Anyway there have been a lot of dramatics concerning my small circle of friends. I at this point don't even really care anymore. I'm trying to snip out those things that cause stress in my life. You can only take so much bullshit I guess. I have a lot of things on my plate and despite that I'm getting along and I feel good, which is a lot more than I could say for myself a couple of weeks ago, so I'm just really trying to protect that. You know, 'people' got to used to using me as a pillar of support. I'm just making things the way I want them to be.

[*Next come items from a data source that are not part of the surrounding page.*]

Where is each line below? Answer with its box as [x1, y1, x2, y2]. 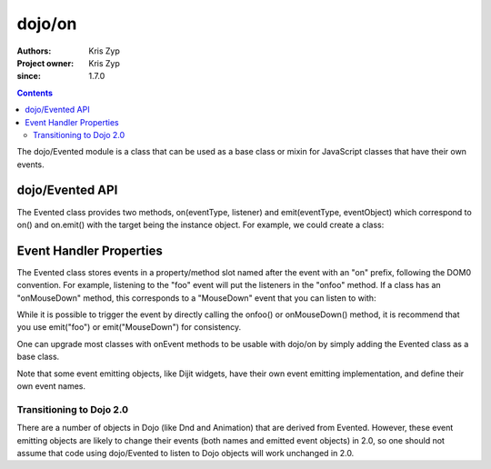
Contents [16, 87, 54, 98]
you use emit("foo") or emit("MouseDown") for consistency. [16, 322, 242, 333]
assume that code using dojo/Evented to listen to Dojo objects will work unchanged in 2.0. [16, 447, 355, 458]
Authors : [16, 45, 52, 56]
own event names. [16, 381, 86, 391]
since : [16, 71, 41, 82]
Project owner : [16, 57, 75, 68]
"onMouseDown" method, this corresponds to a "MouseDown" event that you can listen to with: [16, 292, 376, 304]
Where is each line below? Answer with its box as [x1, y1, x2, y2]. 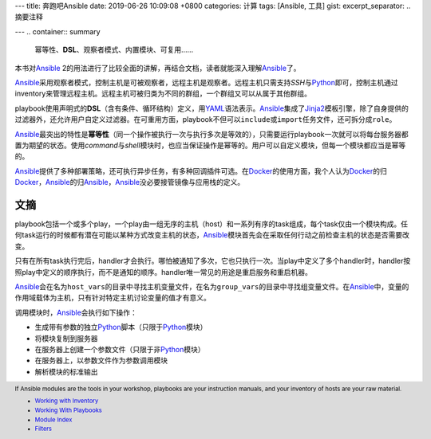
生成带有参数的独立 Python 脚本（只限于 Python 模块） [34, 323, 208, 332]
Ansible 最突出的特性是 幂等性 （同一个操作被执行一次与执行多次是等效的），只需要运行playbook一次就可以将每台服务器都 [14, 129, 409, 139]
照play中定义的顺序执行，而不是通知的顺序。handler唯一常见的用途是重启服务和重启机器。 [14, 267, 313, 276]
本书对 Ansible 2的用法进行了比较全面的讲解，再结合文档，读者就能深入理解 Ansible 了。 [14, 63, 301, 73]
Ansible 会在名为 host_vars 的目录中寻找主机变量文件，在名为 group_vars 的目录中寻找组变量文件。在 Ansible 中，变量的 [14, 281, 409, 291]
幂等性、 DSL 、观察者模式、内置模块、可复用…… [34, 45, 194, 55]
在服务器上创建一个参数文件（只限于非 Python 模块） [34, 344, 205, 354]
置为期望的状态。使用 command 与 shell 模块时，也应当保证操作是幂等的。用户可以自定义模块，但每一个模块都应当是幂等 [14, 140, 406, 150]
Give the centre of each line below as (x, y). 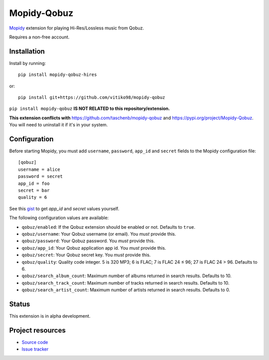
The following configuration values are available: (59, 218)
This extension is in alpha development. (50, 316)
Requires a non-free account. (39, 37)
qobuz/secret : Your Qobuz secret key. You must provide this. (86, 255)
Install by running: (28, 63)
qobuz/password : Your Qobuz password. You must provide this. (88, 241)
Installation (27, 51)
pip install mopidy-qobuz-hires (58, 75)
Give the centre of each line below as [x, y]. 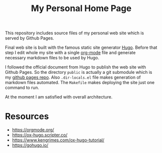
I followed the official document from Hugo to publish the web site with [76, 67]
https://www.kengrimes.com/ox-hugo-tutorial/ [58, 140]
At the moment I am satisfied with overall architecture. [59, 97]
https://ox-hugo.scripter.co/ [40, 135]
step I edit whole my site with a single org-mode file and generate [70, 53]
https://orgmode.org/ [33, 130]
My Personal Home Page [81, 8]
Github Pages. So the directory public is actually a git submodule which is [79, 72]
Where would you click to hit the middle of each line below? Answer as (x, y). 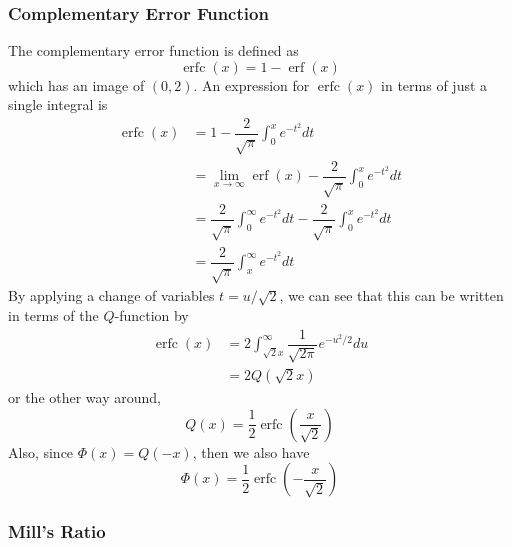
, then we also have (251, 451)
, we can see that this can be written (391, 295)
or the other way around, (84, 397)
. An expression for (251, 84)
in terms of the (53, 315)
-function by (151, 315)
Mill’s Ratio (57, 531)
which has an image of (76, 84)
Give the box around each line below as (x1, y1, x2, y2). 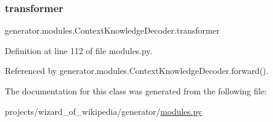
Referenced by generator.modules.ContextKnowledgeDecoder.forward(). (5, 64, 269, 77)
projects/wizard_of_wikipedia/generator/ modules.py (5, 105, 202, 117)
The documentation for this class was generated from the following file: (5, 85, 267, 97)
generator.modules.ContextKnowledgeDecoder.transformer (5, 24, 220, 37)
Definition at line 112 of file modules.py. (5, 44, 152, 56)
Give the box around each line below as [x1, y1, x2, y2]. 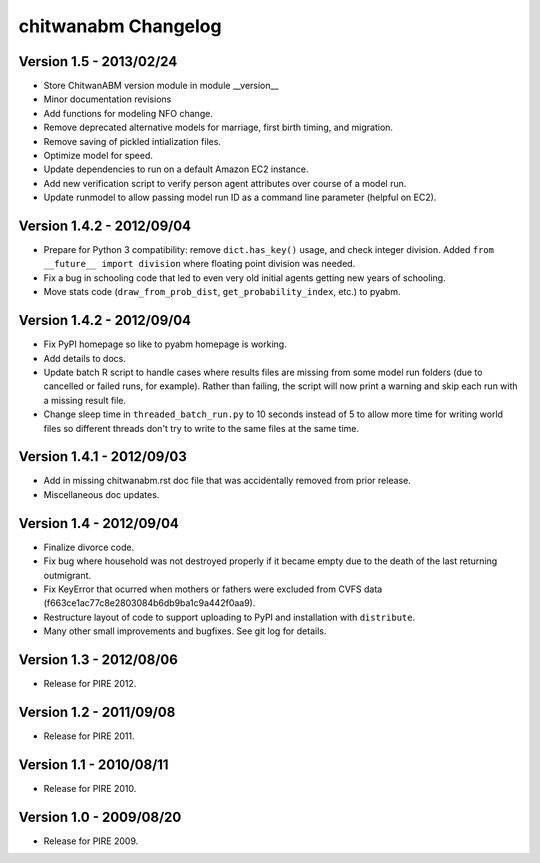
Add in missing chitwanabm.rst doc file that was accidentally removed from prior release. [43, 475, 412, 487]
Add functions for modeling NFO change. [43, 107, 214, 119]
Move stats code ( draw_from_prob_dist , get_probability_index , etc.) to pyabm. [43, 286, 401, 298]
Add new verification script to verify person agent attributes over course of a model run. [43, 177, 407, 189]
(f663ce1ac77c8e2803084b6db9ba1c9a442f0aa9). [43, 597, 256, 609]
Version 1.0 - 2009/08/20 [18, 808, 182, 825]
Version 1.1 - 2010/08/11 [18, 756, 169, 773]
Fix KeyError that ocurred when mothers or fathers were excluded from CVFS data [43, 583, 383, 595]

In other news, Chicago stuff is going pretty freaking good. I went to do laundry with my mom yesterday and she kept giving me instructions on how to load the clothes and things along those lines which I thought was funny because I've been doing my own laundry for a while now. Then she got into, 'I know I'm annoying, but you're gonna be on your own soon and we're here at two in the morning but don't do that when you're over there.' It was a nice moment, like alright you're leaving and I'm okay with that and it honestly just helps a lot to not have her on my ass about that. I mean she's still on my ass about other things and we're still fighting a lot, but yea. You pick your nice moments. Anyway, I've got all my paper work in order and everything's going pretty smoothly when school is in place. I'm sure I'm leaving and really all I need to start doing is looking for a place to live. So yea, I'm cool.
Also, just in case anyone is wondering, there's no particular reason as to why I keep deleting my entries other than I find myself annoying. I like this one so far though, so yes.